Gli insetti colonizzatori primari utilizzano la risorsa carogna come nutrimento, accoppiamento o sito di ovodeposizione. Il loro successivo sviluppo larvale può essere fattore di disturbo per le comunità microbiche consolidate.
Alcuni insetti, come la Musca domestica (Diptera: Muscidae) nell’attività di colonizzazione delle carogne possono introdurre una propria comunità microbica esogena, in grado di trasportare oltre 100 microbi patogeni.
In aggiunta, le comunità microbiche possono, a loro volta, influenzare la comunità degli insetti.
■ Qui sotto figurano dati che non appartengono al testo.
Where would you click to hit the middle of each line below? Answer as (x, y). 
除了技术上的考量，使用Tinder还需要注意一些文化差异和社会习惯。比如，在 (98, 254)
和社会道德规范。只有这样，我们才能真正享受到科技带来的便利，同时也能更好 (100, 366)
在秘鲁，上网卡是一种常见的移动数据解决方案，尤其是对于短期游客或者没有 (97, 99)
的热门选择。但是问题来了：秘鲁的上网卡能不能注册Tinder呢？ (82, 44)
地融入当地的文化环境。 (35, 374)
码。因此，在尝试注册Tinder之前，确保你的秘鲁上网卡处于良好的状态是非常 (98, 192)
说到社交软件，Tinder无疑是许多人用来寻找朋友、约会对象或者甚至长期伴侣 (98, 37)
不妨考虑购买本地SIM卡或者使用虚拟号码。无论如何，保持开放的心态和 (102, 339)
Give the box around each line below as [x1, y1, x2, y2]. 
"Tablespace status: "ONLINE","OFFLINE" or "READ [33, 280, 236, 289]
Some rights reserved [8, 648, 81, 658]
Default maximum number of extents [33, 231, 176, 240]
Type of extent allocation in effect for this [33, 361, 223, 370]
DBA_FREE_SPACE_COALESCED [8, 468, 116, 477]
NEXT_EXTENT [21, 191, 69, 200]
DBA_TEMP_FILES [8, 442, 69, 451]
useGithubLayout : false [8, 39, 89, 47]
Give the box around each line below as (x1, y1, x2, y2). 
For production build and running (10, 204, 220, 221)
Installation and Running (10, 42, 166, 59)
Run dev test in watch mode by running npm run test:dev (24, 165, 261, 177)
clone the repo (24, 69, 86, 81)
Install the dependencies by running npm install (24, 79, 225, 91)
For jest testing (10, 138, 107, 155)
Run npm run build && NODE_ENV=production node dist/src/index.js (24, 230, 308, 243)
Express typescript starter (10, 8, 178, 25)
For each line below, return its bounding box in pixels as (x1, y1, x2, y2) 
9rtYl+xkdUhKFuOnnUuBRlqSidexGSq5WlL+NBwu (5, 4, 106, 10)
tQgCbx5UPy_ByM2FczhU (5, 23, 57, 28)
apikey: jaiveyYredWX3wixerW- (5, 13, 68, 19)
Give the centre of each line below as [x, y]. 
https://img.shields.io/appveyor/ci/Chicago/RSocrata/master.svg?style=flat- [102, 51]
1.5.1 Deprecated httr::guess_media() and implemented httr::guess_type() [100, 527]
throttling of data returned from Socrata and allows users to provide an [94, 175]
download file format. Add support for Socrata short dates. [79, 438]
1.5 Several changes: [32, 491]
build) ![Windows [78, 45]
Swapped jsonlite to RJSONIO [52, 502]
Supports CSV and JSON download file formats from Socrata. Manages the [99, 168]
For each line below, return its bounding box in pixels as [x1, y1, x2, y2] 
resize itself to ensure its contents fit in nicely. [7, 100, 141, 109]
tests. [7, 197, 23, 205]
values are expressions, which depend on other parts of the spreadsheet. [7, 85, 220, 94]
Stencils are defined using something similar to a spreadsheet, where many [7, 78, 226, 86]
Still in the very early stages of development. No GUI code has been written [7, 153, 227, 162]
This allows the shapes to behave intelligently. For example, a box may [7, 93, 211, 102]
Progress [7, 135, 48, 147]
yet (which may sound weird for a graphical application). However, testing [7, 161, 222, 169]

Ad esempio, la putrescina – noto volatile associato ai resti in decomposizione – attrae i mosconi ma è un repellente per i maschi di carogna (Coleoptera: Silphidae).
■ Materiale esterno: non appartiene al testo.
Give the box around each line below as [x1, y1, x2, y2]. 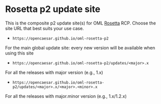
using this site [5, 50, 34, 56]
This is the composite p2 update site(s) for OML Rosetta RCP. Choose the [5, 20, 156, 26]
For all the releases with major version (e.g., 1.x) [5, 69, 103, 75]
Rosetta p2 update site [5, 3, 101, 15]
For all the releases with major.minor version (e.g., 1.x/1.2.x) [5, 93, 127, 99]
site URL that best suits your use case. [5, 25, 84, 31]
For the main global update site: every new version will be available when [5, 44, 156, 50]
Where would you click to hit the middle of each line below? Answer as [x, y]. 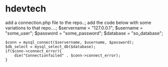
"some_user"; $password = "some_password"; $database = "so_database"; [84, 33]
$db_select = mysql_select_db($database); [50, 46]
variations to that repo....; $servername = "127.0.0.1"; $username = [74, 27]
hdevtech [26, 9]
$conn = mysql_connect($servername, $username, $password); [70, 42]
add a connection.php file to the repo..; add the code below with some [78, 22]
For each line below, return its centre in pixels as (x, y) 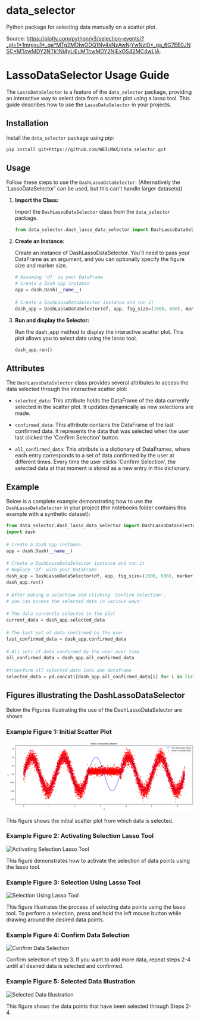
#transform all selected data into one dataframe (69, 671)
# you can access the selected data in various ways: (74, 601)
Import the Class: (37, 200)
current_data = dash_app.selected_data (56, 620)
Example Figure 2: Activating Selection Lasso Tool (80, 836)
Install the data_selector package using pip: (60, 137)
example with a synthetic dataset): (48, 514)
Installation (27, 123)
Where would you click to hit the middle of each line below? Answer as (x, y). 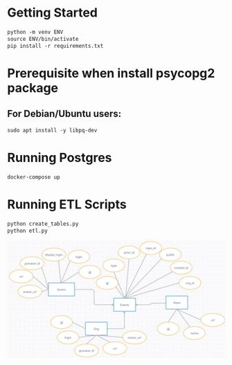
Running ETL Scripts (67, 205)
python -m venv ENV (35, 32)
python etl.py (28, 231)
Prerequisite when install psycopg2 (111, 73)
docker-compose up (34, 177)
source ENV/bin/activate (43, 39)
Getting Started (53, 13)
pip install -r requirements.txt (55, 46)
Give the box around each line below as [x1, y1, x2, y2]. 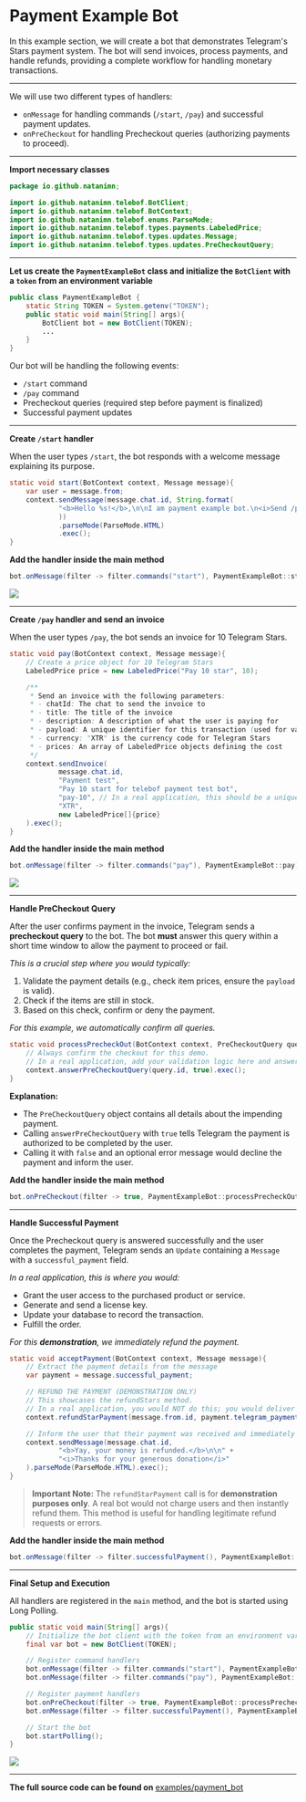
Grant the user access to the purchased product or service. [22, 1289, 246, 1300]
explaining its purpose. [9, 461, 96, 472]
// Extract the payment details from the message [25, 1362, 219, 1371]
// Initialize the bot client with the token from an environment [25, 1630, 283, 1641]
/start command [22, 378, 88, 389]
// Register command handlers [25, 1656, 141, 1665]
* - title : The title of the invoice [29, 708, 173, 717]
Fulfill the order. [22, 1318, 82, 1329]
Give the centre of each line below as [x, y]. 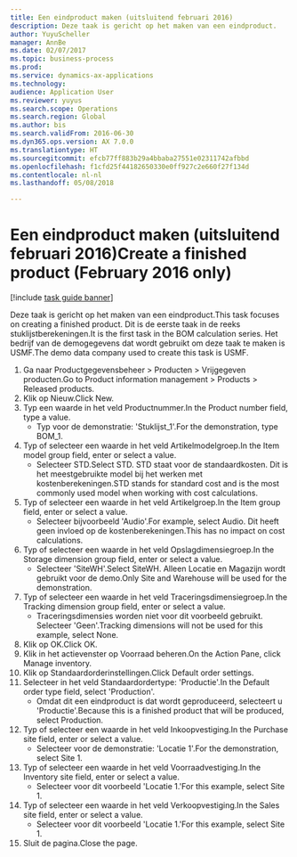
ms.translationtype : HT [54, 150]
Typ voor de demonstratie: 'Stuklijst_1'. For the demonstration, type [157, 427]
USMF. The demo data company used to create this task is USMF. [129, 353]
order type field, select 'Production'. [88, 692]
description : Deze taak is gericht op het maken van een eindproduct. [144, 26]
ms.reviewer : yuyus [46, 100]
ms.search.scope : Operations [64, 109]
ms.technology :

Nello studio, la maggior parte degli insetti è stata campionata in bare presenti nel loculo aerato, ma alcune specie sono state reperite anche nelle bare in ambiente stagno, anche se la colonizzazione può essere stata influenzata dall’integrità della chiusura e della bara.
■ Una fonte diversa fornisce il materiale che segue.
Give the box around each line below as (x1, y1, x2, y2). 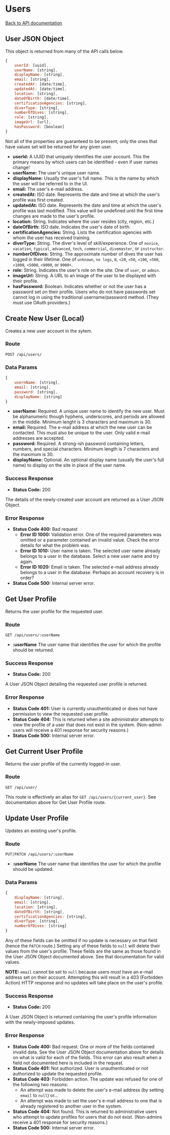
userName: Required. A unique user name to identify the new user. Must (12, 408, 165, 414)
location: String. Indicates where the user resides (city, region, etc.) (12, 218, 155, 224)
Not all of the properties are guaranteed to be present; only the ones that (5, 138, 157, 144)
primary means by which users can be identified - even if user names (12, 159, 158, 165)
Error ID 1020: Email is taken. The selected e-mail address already (20, 564, 159, 570)
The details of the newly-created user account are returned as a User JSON (5, 496, 164, 502)
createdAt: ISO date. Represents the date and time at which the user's (12, 191, 160, 197)
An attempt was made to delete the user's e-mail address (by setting (20, 1087, 164, 1093)
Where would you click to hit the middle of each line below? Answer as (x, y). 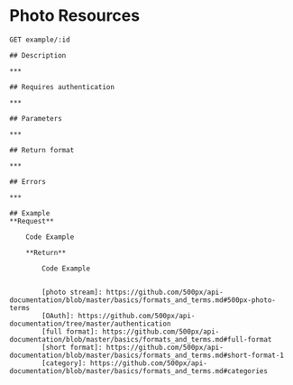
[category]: (64, 363)
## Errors (28, 181)
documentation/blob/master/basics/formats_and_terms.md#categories (139, 371)
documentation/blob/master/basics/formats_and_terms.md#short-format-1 (146, 355)
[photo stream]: (72, 292)
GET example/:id (40, 40)
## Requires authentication (62, 87)
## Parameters (36, 118)
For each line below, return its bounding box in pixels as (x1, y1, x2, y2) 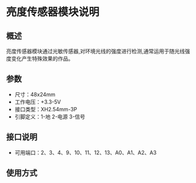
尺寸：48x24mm (14, 91, 56, 98)
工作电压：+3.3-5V (14, 98, 61, 105)
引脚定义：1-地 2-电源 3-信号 (14, 113, 86, 120)
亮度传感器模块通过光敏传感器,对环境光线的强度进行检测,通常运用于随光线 (6, 48, 185, 54)
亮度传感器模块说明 (6, 5, 100, 19)
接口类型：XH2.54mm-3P (14, 105, 77, 113)
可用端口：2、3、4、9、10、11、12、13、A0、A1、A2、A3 (14, 149, 157, 156)
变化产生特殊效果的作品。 (11, 55, 74, 62)
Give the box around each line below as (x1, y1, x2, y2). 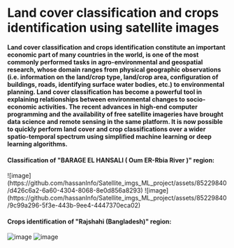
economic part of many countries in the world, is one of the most (7, 50, 199, 59)
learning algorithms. (7, 139, 68, 148)
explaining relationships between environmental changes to (7, 95, 185, 103)
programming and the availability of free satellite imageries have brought (7, 110, 224, 118)
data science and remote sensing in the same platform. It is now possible (7, 117, 224, 125)
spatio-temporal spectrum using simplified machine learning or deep (7, 132, 212, 141)
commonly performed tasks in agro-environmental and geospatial (7, 57, 203, 66)
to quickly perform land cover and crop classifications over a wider (7, 125, 206, 133)
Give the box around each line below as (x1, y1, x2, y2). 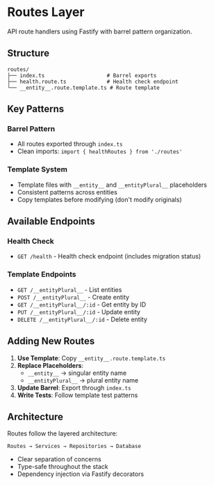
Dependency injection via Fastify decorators (17, 470, 145, 478)
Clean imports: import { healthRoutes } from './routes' (17, 147, 183, 155)
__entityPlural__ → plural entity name (27, 376, 139, 384)
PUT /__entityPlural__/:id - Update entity (17, 307, 141, 316)
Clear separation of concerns (17, 455, 102, 463)
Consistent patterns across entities (17, 187, 118, 196)
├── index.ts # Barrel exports (7, 72, 157, 79)
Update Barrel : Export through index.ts (17, 383, 131, 392)
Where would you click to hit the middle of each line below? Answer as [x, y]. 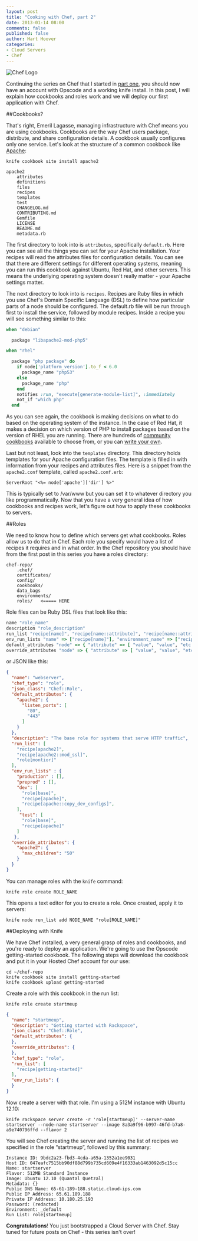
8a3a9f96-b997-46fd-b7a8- [154, 1125]
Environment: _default [34, 1209]
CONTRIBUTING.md [37, 213]
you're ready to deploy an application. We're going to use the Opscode [92, 948]
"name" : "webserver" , [38, 678]
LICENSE [26, 223]
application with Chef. [33, 102]
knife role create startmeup [42, 1004]
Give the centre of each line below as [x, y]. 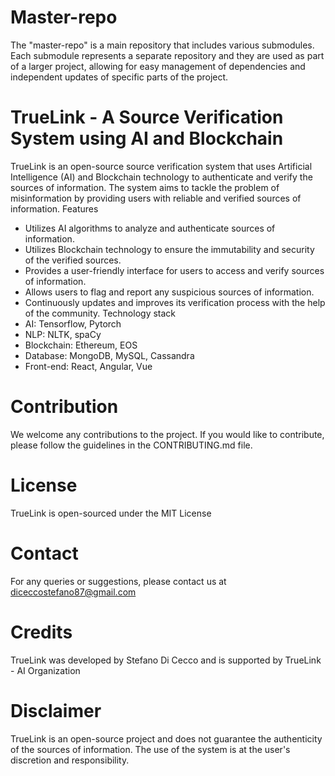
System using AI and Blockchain [147, 138]
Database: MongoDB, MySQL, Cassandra [109, 355]
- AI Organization [45, 670]
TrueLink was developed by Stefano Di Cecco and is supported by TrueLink [166, 660]
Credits [41, 632]
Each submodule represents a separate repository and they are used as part [167, 55]
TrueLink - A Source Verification [147, 117]
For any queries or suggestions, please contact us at [118, 581]
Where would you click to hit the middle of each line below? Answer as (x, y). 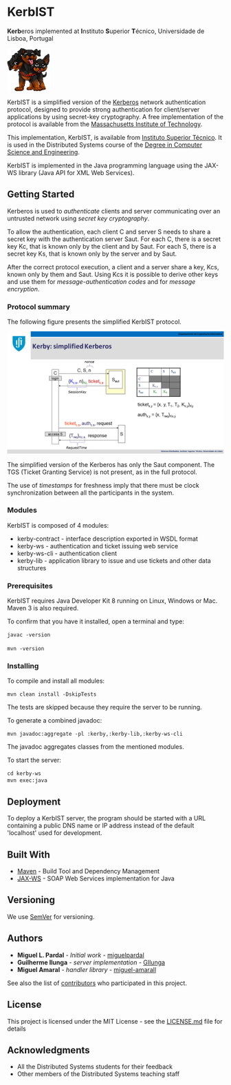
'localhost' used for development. (55, 833)
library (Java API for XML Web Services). (76, 172)
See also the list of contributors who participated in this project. (97, 983)
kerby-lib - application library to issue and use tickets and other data (114, 560)
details (16, 1029)
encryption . (23, 289)
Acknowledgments (49, 1050)
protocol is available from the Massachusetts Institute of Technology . (105, 124)
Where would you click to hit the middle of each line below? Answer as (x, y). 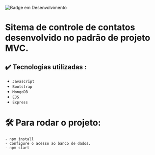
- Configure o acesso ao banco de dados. (48, 143)
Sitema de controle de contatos (70, 27)
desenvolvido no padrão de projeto (78, 38)
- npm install (20, 139)
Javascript (23, 81)
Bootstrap (22, 87)
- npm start (17, 148)
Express (20, 103)
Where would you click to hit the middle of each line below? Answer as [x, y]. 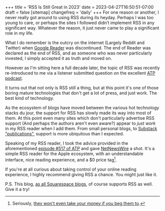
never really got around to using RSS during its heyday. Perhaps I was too [79, 17]
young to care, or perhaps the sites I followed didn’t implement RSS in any [80, 23]
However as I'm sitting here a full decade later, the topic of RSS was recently [82, 68]
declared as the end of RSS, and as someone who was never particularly [79, 53]
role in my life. [19, 33]
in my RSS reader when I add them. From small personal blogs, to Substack [81, 129]
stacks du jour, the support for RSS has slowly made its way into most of [78, 113]
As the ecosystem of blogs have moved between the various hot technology [82, 108]
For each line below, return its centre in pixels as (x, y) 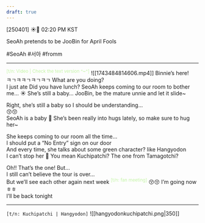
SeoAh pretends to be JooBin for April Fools (62, 41)
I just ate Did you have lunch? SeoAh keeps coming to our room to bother (98, 87)
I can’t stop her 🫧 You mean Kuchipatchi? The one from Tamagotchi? (92, 156)
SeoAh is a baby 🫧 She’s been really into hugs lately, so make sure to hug (98, 118)
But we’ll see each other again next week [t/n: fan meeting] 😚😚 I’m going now (102, 181)
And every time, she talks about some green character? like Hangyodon (96, 150)
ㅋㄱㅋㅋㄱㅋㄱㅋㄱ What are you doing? (55, 80)
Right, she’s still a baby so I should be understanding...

Due specie di ditteri, Hydrotaea capensis e Megaselia scalaris, sono state le specie più reperite, a conferma dell’ipotesi che gli insetti siano in grado di colonizzare le carogne in un sistema di sepoltura aerato.
Rispetto alle larve di mosca carnaria e di mosca soffiata, queste due specie, essendo di dimensioni molto più piccole, risultano facilitate nello spostamento attraverso i ridotti spazi interstiziali per raggiungere una carcassa.
Tra l’altro, dopo un anno dall’inizio della sperimentazione, le bare utilizzate per la sepoltura aerata presentavano delle crepe, molto probabilmente dovute all’attività delle carcasse in decomposizione, che probabilmente hanno facilitato la colonizzazione da parte delle larve di M. scalaris.
L’attitudine di questa specie a tollerare l’oscurità, unita alla sua capacità di scavare, induce una colonizzazione cadaverica di popolazioni estremamente grandi di insetti. Si è anche osservata una contaminazione post-estumulazione nelle bare che sono state aperte.
La maggior parte degli insetti, arrivati in questo momento, sono risultati appartenere ai necrofagi delle carcasse esposte, in presenza di tessuti completamente asciutti; mentre altri potevano essere iscritti alla categoria di parassiti dei prodotti conservati, più attratti dal legno, dai tessuti e dai resti degli insetti pionieri associati agli scheletri.
In sintesi, quindi, la sperimentazione ha confermato che nei corpi sepolti in ambiente stagno, con la bara collocata all’interno di un loculo sigillato, la scheletrizzazione avviene molto più lentamente rispetto ai corpi tumulati in uno stesso ambiente, ma aerato.
In ultima analisi, il microambiente creato dalla tomba stagna favorisce una conservazione quasi indefinita del corpo. La ricerca ha confermato che maggiori condizioni di aerazione favoriscono, al contrario, una più rapida decomposizione dei corpi, sia per l’aumento della circolazione dell’aria che per la predisposizione di un ambiente consono all’entomofauna.
Entrambi questi elementi concorrono in modo significativo alla progressiva degradazione, in un tempo più ridotto, della materia organica.
In conclusione, il sistema di sepoltura aerata si propone come significativa opportunità per una nuova opzione di tumulazione più ecologica, garantendo una sostenibilità ambientale, indotta da una più igienica e rapida decomposizione dei corpi rispetto alle tecniche tradizionali per l’Italia di tumulazione stagna. Ed infine, last but not least, presenta un’indubbia valenza gestionale, nelle strategie di intervento nelle politiche cimiteriali, per la possibilità offerta di contenere le tariffe all’utenza, riducendo considerevolmente i tempi di concessione del manufatto cimiteriale.